If box A of the flowchart performs a test to decide a proposition P, and if A has exits to box B if P is true and box C if P is false, then the user must demonstrate that:

The specifications are true at the exit box(es) when starting at B with the assumption of the specifications plus P, and that the computation always reaches an exit box in a finite computation.
The specifications are true at the exit box(es) when starting at C with the assumption of the specifications plus not P, and that the computation always reaches an exit box in a finite computation.

If a flowchart contains a loop, one must demonstrate that, for all inputs satisfying the specifications, the following criteria are met:

The specs are true on exit from the loop.
Given the following assumptions at the loop exit:

The specifications.
The results of computations in the loop.
The conditions for exit from the loop.

The flowchart computation reaches an exit box in finite time and the specifications are true when reaching the exit box.

6.6 Functionally Modeled Expert Systems

6.6.1 Introduction
As discussed in the chapter on partitioning without expert knowledge (see Chapter 5), an expert system can be thought of as a function. A function maps sets of inputs (information the expert system receives from the user or other external sources) into a set of outputs reflecting actions taken and conclusions inferred by the expert system. Ideally, the function that an expert system represents is that which maps each set of problem inputs into the set of actions and inferences that an expert would make given those inputs. The expert system will be said to implement this function, and the function will be said to model the expert system with the understanding that an expert system only approximates the behavior of an expert.
Some functions are built from simpler functions with operations such as (function) composition or Cartesian product (operations discussed in more detail below). Sometimes, because of domain knowledge, the expert system should represent a function that is constructed from simpler functions. If that is the case, the structure of the function provides the knowledge engineer with tools for structuring and partitioning an expert system.
More particularly, the operations of Cartesian product and function composition in the category of functions are of particular importance in modeling expert systems. Let E be an expert system such that the output of E involves setting variables O1,...,On such that the values of the O's are independent of each other. Then E implements the Cartesian product of functions fi such that Oi = fi(Ii), where Ii is a subset of the inputs of the entire expert system found by computing the dependency relation (see Chapter 5 on partitioning without expert knowledge) starting with Oi.
If one of the fi is a composition of functions, e.g.

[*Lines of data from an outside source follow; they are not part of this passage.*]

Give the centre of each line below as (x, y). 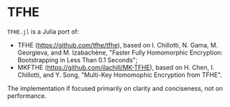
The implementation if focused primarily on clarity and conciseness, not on (115, 88)
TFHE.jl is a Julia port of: (43, 31)
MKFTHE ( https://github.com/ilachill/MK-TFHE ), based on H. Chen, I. (116, 67)
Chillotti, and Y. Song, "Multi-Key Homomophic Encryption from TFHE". (120, 75)
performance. (27, 96)
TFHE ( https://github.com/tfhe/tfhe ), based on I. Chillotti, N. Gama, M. (117, 45)
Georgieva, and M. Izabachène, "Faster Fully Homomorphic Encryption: (120, 52)
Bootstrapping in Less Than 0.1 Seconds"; (77, 59)
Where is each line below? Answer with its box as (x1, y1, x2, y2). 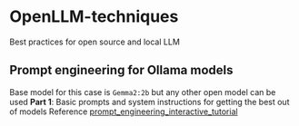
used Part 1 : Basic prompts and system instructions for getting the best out (9, 96, 290, 107)
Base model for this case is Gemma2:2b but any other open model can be (9, 86, 276, 97)
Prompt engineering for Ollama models (9, 63, 234, 78)
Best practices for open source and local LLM (9, 36, 180, 47)
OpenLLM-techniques (9, 6, 179, 27)
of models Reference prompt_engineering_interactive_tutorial (9, 106, 238, 117)
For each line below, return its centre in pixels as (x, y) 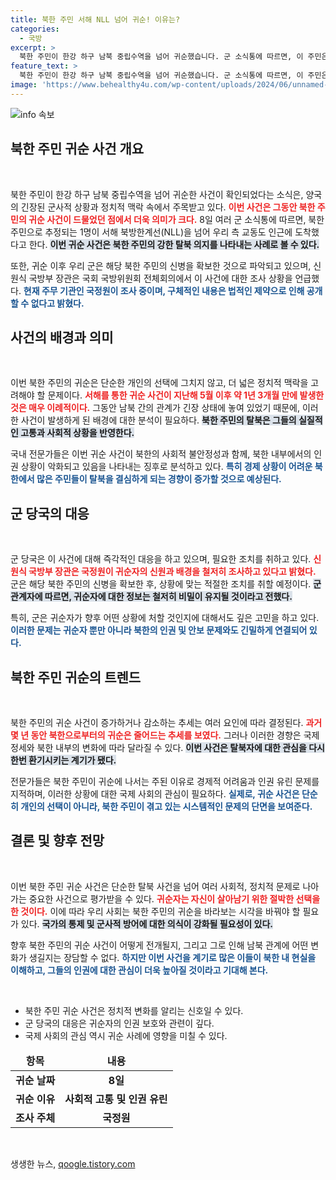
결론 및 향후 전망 (57, 841)
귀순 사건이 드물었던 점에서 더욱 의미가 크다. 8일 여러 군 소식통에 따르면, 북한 (176, 219)
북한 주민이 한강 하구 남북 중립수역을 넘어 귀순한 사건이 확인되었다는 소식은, (157, 194)
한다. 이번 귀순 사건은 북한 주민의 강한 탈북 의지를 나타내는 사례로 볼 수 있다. (174, 244)
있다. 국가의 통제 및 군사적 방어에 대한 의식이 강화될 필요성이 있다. (146, 923)
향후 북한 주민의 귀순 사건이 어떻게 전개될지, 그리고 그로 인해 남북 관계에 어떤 (159, 945)
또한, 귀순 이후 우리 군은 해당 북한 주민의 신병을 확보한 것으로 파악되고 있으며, (161, 265)
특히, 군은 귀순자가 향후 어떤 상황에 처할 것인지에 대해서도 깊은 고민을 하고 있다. (165, 618)
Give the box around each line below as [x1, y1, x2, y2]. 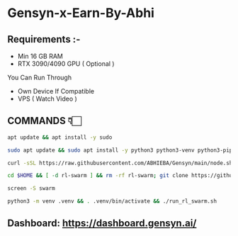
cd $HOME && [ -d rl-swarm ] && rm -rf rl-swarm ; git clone [7, 172, 189, 179]
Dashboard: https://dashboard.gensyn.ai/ [7, 218, 197, 230]
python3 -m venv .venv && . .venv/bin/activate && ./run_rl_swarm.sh [7, 198, 217, 205]
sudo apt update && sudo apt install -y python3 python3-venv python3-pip [7, 147, 233, 154]
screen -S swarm [7, 185, 55, 192]
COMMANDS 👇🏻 [7, 115, 81, 127]
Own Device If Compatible [17, 87, 94, 95]
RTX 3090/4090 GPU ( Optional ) [17, 60, 115, 68]
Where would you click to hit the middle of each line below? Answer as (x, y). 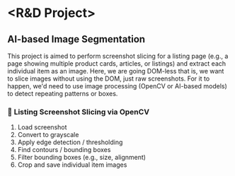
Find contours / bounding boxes (64, 150)
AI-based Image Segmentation (76, 39)
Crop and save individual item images (72, 165)
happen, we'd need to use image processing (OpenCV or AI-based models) (117, 86)
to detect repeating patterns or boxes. (63, 94)
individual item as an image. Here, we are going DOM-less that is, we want (116, 71)
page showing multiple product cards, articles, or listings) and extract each (117, 64)
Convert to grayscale (48, 135)
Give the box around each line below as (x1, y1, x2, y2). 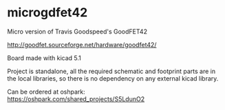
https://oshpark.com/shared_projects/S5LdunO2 (7, 94, 145, 103)
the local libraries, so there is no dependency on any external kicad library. (7, 74, 219, 83)
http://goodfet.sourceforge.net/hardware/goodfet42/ (7, 40, 157, 49)
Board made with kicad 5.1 (7, 53, 81, 62)
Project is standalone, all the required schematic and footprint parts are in (7, 67, 215, 75)
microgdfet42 (7, 5, 88, 20)
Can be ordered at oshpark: (7, 87, 86, 96)
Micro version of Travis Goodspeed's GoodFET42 (7, 27, 148, 36)
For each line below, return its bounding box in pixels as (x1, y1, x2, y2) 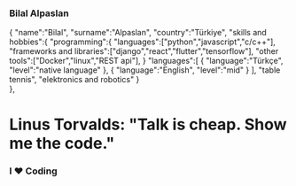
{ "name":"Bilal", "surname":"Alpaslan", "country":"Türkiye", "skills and (9, 27, 268, 38)
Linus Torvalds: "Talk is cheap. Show (9, 114, 287, 135)
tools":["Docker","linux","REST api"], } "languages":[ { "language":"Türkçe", (9, 56, 284, 66)
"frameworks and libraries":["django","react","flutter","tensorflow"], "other (9, 46, 279, 57)
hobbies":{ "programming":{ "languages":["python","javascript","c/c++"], (9, 36, 277, 47)
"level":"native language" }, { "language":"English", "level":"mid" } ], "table (9, 65, 281, 75)
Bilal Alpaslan (9, 7, 69, 19)
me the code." (9, 134, 115, 153)
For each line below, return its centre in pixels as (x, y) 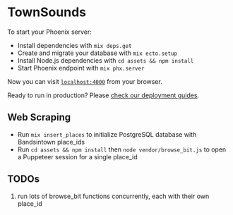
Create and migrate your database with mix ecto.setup (97, 53)
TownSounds (47, 12)
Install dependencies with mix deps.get (74, 45)
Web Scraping (39, 117)
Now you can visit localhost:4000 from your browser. (85, 81)
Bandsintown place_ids (51, 142)
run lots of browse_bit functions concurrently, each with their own (113, 196)
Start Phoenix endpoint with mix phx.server (81, 68)
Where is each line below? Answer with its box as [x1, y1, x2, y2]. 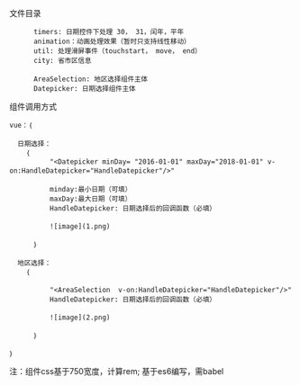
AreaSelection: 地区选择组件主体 [32, 75, 149, 84]
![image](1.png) [49, 222, 111, 231]
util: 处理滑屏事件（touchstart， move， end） [32, 47, 202, 56]
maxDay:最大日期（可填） [49, 194, 132, 203]
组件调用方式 [9, 102, 57, 112]
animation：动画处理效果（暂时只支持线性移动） [32, 37, 191, 46]
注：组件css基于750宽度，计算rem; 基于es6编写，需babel [9, 366, 224, 376]
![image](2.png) [49, 313, 111, 322]
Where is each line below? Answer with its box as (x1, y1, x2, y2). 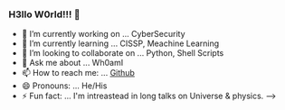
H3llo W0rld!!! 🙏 (8, 8, 81, 21)
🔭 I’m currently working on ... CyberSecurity (21, 29, 186, 40)
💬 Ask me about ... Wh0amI (21, 58, 124, 69)
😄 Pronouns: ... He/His (21, 80, 108, 91)
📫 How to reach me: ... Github (21, 68, 135, 78)
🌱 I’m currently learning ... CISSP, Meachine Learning (21, 38, 220, 49)
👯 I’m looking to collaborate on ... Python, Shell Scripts (21, 48, 224, 59)
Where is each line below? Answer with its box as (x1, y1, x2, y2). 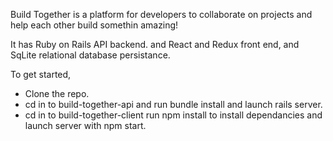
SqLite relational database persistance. (10, 49, 171, 61)
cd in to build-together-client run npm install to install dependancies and (24, 109, 323, 121)
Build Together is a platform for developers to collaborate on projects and (10, 9, 313, 20)
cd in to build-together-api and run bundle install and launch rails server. (24, 99, 323, 110)
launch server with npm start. (24, 120, 147, 131)
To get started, (10, 69, 72, 80)
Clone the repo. (24, 88, 90, 99)
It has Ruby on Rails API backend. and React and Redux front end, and (10, 39, 300, 50)
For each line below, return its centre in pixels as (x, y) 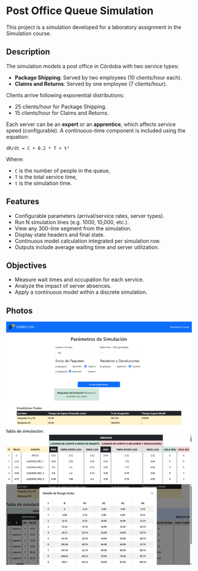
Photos (19, 311)
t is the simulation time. (43, 183)
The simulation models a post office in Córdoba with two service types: (93, 66)
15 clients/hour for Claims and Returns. (62, 112)
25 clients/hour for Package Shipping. (61, 107)
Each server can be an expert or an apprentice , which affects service (91, 124)
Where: (15, 159)
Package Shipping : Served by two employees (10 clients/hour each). (98, 77)
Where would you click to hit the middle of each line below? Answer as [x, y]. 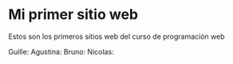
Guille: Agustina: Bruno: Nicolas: [61, 51]
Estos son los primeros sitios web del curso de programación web [116, 36]
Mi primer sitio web [73, 15]
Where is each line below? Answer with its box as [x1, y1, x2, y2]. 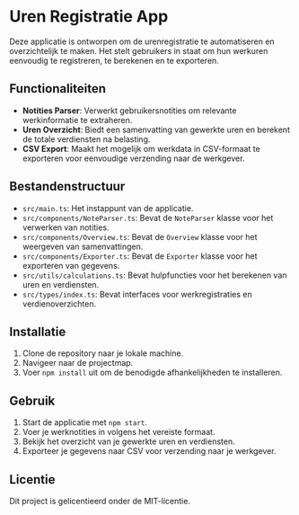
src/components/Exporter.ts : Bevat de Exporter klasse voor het [22, 250, 258, 262]
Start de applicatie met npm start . [22, 417, 148, 428]
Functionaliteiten [9, 81, 106, 96]
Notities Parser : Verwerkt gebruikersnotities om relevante [22, 105, 237, 116]
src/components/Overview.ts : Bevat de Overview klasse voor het [22, 231, 258, 242]
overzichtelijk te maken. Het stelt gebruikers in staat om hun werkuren [9, 45, 268, 56]
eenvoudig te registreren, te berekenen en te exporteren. [9, 55, 220, 66]
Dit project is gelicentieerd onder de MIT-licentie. [9, 496, 191, 506]
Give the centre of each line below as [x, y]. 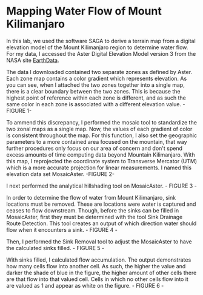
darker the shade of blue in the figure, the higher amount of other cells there [101, 273]
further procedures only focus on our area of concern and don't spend [95, 148]
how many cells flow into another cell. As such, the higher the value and [96, 266]
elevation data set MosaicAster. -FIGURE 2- [61, 174]
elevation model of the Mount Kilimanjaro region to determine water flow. [97, 47]
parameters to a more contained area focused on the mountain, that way [97, 141]
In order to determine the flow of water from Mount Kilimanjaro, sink [91, 197]
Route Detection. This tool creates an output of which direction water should [101, 223]
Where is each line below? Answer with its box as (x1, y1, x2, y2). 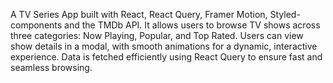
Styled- (269, 9, 301, 20)
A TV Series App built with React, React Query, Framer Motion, (10, 9, 268, 20)
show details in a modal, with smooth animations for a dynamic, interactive (10, 40, 318, 52)
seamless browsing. (10, 62, 93, 73)
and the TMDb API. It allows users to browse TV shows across (64, 19, 321, 31)
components (10, 19, 63, 31)
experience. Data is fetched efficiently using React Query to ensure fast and (10, 51, 323, 63)
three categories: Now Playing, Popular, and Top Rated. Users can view (10, 30, 304, 41)
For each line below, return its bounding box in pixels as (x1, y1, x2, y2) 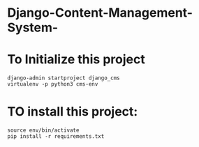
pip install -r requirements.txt (7, 133, 105, 140)
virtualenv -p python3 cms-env (7, 81, 98, 88)
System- (7, 20, 59, 36)
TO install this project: (7, 104, 138, 120)
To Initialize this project (7, 52, 145, 68)
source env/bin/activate (7, 127, 80, 134)
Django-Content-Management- (7, 5, 193, 21)
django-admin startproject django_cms (7, 75, 120, 82)

fi = h( g1(Ii), ..., gm(Ii))

then using the same techniques of Chapter 5, one can find subsystems of the original expert system that implement the g's and h can be found.
As discussed in more detail below, if the expert subsystems are complete, consistent and satisfy specifications, and if there is consistency and specification satisfaction among independently chosen possible values of Cartesian component subsystems, the entire expert system is complete, consistent and satisfies specifications.
Note that this does not mean that completeness, consistency and specifications satisfaction of arbitrary subsets of an expert system imply corresponding results about systems as a whole. The subsets must be those that implement functions used to construct the function that models the expert system, and certain additional requirements among the outputs of component systems must be met.
Expert knowledge is generally of great benefit in identifying:

Independent outputs that can be used to decompose an expert system into a product of expert systems.
Intermediate hypotheses that are functions of the problem inputs but are themselves inputs to a later function that produces some or all of the outputs of the system as a whole.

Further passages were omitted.